«Это просто волшебство, что он добивается от актеров того, чего хочет, – продолжила Амик. – Помню, как мы снимали сцену, где Шелли делится сокровенным со своей начальницей, Нормой Дженнингс, и Дэвид знал, что здесь мне нужно коснуться очень глубокого места. Мы сняли несколько дублей, затем он подошел ко мне, положил руку на плечо, посмотрел на меня, вздохнул и ушел, и это было как будто он только что заразил меня эмоцией, которую я должна была отыграть. Не говоря ни слова, он объяснил мне все, что нужно».
Тэмблин был поражен тем фактом, что Дэвид «сидит так близко к актерам, как только можно. В одной сцене доктор Джакоби лежит в больничной палате и разговаривает с агентом Купером и шерифом Труманом о том, слышал ли он, как Жака Рено убили на соседней койке. Дэвид дал мне очень странные указания. Мы сняли дубль, и он сказал: “Расс, давай повторим. В этот раз не думай ни о словах, которые ты говоришь, ни о том, что они значат. Думай о призраках”. Так обычно он и объяснял, и это действительно работало».
«Дэвид задавал тон и настроение всему, что должно было случиться, – рассказал Рэй Вайз. – У него была удивительная способность говорить правильные вещи, которые вели тебя в правильном направлении. У каждого из персонажей есть свои открытые раны, которые необходимо выразить, и у этого выражения нет границ. Он раскрывал нас и позволял выкладываться на тысячу процентов, и в его работах это заметно. Посмотрите, какой игры он добился от Денниса Хоппера! Он позволяет актерам самим двигаться в нужном направлении».
И он ждет, пока они доберутся до цели. «Дэвид – единственный сорокалетний режиссер, который сказал, что я могу замедлиться и занять свое время чем-нибудь, – рассказал Майкл Онткин. – Время за полночь, шериф Труман не спит, глядя в унылую бездну, Черный Вигвам, молясь в надежде найти хоть какой-то признак своего приятеля Купера. Проходят пять или шесть невероятно медленных дублей, и единственным звуком, который раздавался после каждого из них, был пугающий шепот Дэвида, который предлагал Гарри посидеть еще. Ожидание вечности не может быть долгим».
Вспоминая работу над сериалом, Кимми Робертсон рассказывала: «Когда Дэвид руководит съемками, он полностью погружается в процесс. Он садится рядом с тобой и создает вокруг вас двоих кокон тишины при помощи своей энергии, и только потом начинает сцену.

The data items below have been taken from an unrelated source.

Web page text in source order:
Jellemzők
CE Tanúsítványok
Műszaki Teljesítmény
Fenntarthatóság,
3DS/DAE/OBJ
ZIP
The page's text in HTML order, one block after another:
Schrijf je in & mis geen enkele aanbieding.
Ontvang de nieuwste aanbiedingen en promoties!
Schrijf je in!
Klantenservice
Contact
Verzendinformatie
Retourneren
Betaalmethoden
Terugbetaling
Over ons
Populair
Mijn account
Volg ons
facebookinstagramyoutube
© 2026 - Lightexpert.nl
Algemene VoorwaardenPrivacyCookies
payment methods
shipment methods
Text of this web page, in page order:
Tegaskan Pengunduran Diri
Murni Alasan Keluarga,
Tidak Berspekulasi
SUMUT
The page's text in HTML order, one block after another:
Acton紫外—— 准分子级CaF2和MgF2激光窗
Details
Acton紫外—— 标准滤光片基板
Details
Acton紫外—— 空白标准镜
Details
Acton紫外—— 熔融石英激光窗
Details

Первая сцена, в которой я снялась – где Люси переводит телефонный звонок на шерифа Трумана. Дэвид сказал: “Поступил важный звонок. Люси старательная и дотошная, она следит за всем, что происходит в кабинете, она хочет, чтобы никаких недопониманий не возникало, и она держит руку на пульсе этого города. Разве Люси может сказать “Этот звонок для вас?”».
Амик с особенными чувствами вспоминает тот день, когда ее героиню поцеловал агент ФБР Гордон Коул, которого сыграл сам Линч. «Я чувствовала, что это большая честь! Все девочки немного завидовали, и меня стали считать любимицей». А что насчет поцелуя? «Он был чудесным и очень мягким». Кимми Робертсон призналась, что она тоже целовалась с Линчем. «Это было на вечеринке по случаю окончания съемок очень-очень давно. Я подумала, что это единственный день в его жизни, когда он не с кем-то, и мы танцевали под песню про поцелуй и я его поцеловала, а потом убежала».

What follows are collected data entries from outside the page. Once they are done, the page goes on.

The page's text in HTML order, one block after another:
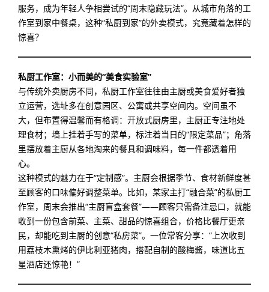
服务，成为年轻人争相尝试的“周末隐藏玩法”。从城市角落的工
作室到家中餐桌，这种“私厨到家”的外卖模式，究竟藏着怎样的
惊喜？
私厨工作室：小而美的“美食实验室”
与传统外卖厨房不同，私厨工作室往往由主厨或美食爱好者独
立运营，选址多在创意园区、公寓或共享空间内。空间虽不
大，但布置得温馨而有格调：开放式厨房里，主厨正专注地处
理食材；墙上挂着手写的菜单，标注着当日的“限定菜品”；角落
里摆放着主厨从各地淘来的餐具和调味料，每一件都透着用
心。
这种模式的魅力在于“定制感”。主厨会根据季节、食材新鲜度甚
至顾客的口味偏好调整菜单。比如，某家主打“融合菜”的私厨工
作室，周末会推出“主厨盲盒套餐”——顾客只需备注忌口，就能
收到一份包含前菜、主菜、甜品的惊喜组合，价格比餐厅更亲
民，却能吃到主厨的创意“私房菜”。一位常客分享：“上次收到
用荔枝木熏烤的伊比利亚猪肉，搭配自制的酸梅酱，味道比五
星酒店还惊艳！”
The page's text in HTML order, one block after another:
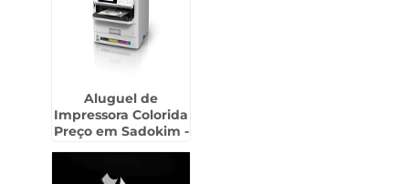
Aluguel de
Impressora Colorida
Preço em Sadokim -
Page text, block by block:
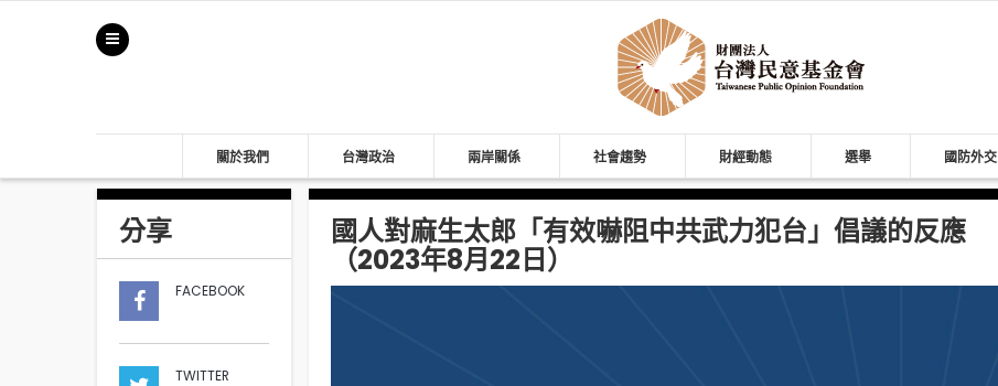
關於我們 台灣政治 兩岸關係 社會趨勢 財經動態 選舉 國防外交
分享
FACEBOOK
TWITTER
國人對麻生太郎「有效嚇阻中共武力犯台」倡議的反應
（2023年8月22日）
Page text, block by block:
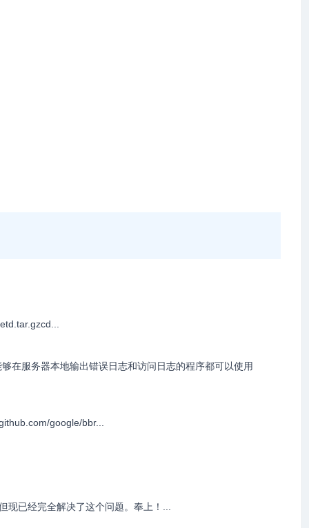
在服务器本地输出错误日志和访问日志的程序都可以使用
google/bbr...
已经完全解决了这个问题。奉上！...
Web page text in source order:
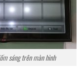
sáng trên màn hình
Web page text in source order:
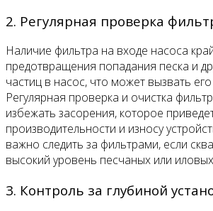
2. Регулярная проверка
Наличие фильтра на входе насоса
предотвращения попадания песка и
частиц в насос, что может вызвать
Регулярная проверка и очистка
избежать засорения, которое
производительности и износу
важно следить за фильтрами, если
высокий уровень песчаных или
3. Контроль за глубиной

Условия сделки с ABC подразумевали, что Линч снимет закрытую альтернативную концовку, которая позволит показать пилотную серию в Европе как художественный фильм. Это требование привело к созданию финальной сцены сериала в Красной комнате, загадочному бардо, где загадывают загадки и раскрывают секреты. В Красной комнате разговаривают наоборот – эта идея таилась в голове Линча с 1971 года, когда Алан записал, как он говорит «Я хочу карандаши» и прокрутил ее задом наперед для сцены фильма «Голова-ластик», которую так и не сняли. Расширенная версия «Твин Пикс», которая заканчивается сценой в Красной комнате, была выпущена сразу на кассетах в Великобритании за пять месяцев до того, как пилотную серию показали в США.
«В ту же минуту, когда Дэвид выходит на площадку, он сразу понимает, как все должно быть, вплоть до того, где должен стоять стакан на столе, – рассказал Сигхвассон. – Он просто знает это, и когда он приехал на площадку, где мы построили декорации для Красной комнаты, он чуть с ума не сошел, потому что дверь была справа, а не слева. Я спросил: “Дэвид, да кого это, черт возьми, волнует?” Его волновало, и он настоял на том, чтобы переделать декорацию, потому что в его голове уже была выстроена сцена, и то, что он снимает, должно полностью совпадать с образами в его голове».